DEN HAAG – De wachttijden voor rijexamens zijn te lang, vinden alle Kamerleden die donderdag meedoen aan een debat over het Centraal Bureau Rijvaardigheidsbewijzen (CBR). Over de manier om die wachttijden korter te maken, lopen de meningen uiteen.
Hidde Heutink (PVV) stelde voor om tussentijdse toetsen niet door examinatoren van het CBR, maar door rijinstructeurs te laten afnemen. “Best interessant”, oordeelde Olger van Dijk (NSC), die aandacht vestigde op de bijna 1200 rijscholen met een slagingspercentage van onder de 30. “Welke mogelijkheden ziet de minister om maatregelen te nemen tegen deze ondermaats presterende rijscholen?” Ook Hester Veltman (VVD) wilde meer doen om “het kaf van het koren te scheiden”, bijvoorbeeld voorrang bij rijexamens.
Ismail el Abassi (DENK) vond juist dat die rijscholen onterechte kritiek krijgen, omdat sommige rijscholen rijkere leerlingen hebben die het zich kunnen veroorloven meer lessen te nemen. Hij waarschuwde juist voor maatregelen tegen de slechtst presterende rijscholen: “Bedenk wat dit doet met de kwetsbaren.”
Kwaliteit verhogen
Minister Barry Madlener (Infrastructuur en Waterstaat) beloofde dat hij aan voorstellen gaat werken om de kwaliteit van rijinstructeurs “op een minimumniveau te krijgen dat iets hoger ligt dan de vrije markt”. Bij een hoger slagingspercentage zou het aantal herkansingen afnemen, en daarmee ook de gemiddelde wachttijd. Voor de zomer moet het plan af zijn.

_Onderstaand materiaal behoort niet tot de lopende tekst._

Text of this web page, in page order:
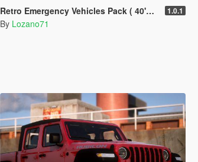
Retro Emergency Vehicles Pack ( 40's - 50's ) [ Add-on | Non-els | LODs ] 1.0.1
By Lozano71

Onder meer Habtamu de Hoop (GroenLinks-PvdA) drong erop aan dat mensen niet binnen vijf jaar nadat ze hun rijbewijs hebben gekregen les mogen gaan geven. Madlener leek weinig enthousiast om dat idee in zijn voorstellen op te nemen. “Je weet niet hoeveel iemand in vijf jaar gereden heeft.”